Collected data

»»

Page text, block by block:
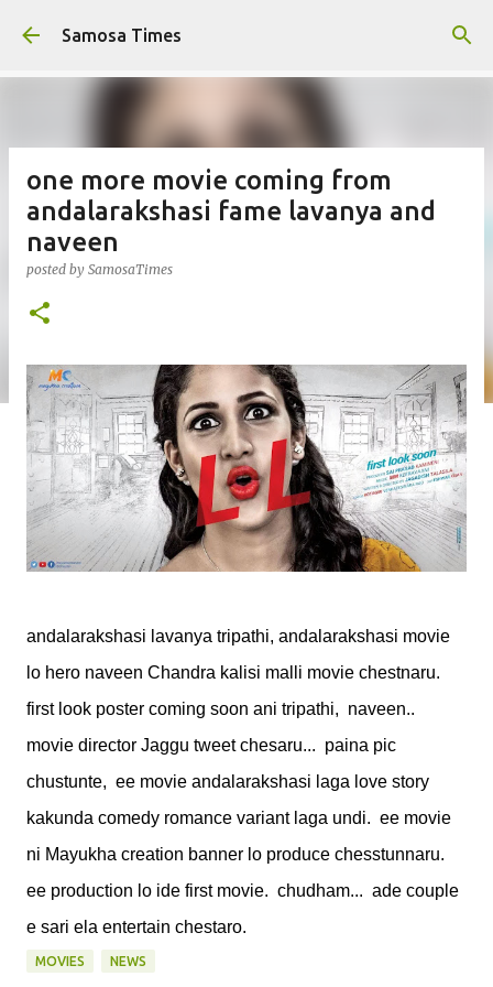
Skip to main content
Samosa Times
one more movie coming from
andalarakshasi fame lavanya and
naveen
posted by SamosaTimes
andalarakshasi lavanya tripathi, andalarakshasi movie
lo hero naveen Chandra kalisi malli movie chestnaru.
first look poster coming soon ani tripathi, naveen..
movie director Jaggu tweet chesaru... paina pic
chustunte, ee movie andalarakshasi laga love story
kakunda comedy romance variant laga undi. ee movie
ni Mayukha creation banner lo produce chesstunnaru.
ee production lo ide first movie. chudham... ade couple
e sari ela entertain chestaro.
MOVIES NEWS

««

● Assigned task: Lines before the one containing "Samosa Times" are to be left out; that line and every line after it through the end of the data should be copied exactly.

● Result of the exercise:
Samosa Times
one more movie coming from
andalarakshasi fame lavanya and
naveen
posted by SamosaTimes
andalarakshasi lavanya tripathi, andalarakshasi movie
lo hero naveen Chandra kalisi malli movie chestnaru.
first look poster coming soon ani tripathi, naveen..
movie director Jaggu tweet chesaru... paina pic
chustunte, ee movie andalarakshasi laga love story
kakunda comedy romance variant laga undi. ee movie
ni Mayukha creation banner lo produce chesstunnaru.
ee production lo ide first movie. chudham... ade couple
e sari ela entertain chestaro.
MOVIES NEWS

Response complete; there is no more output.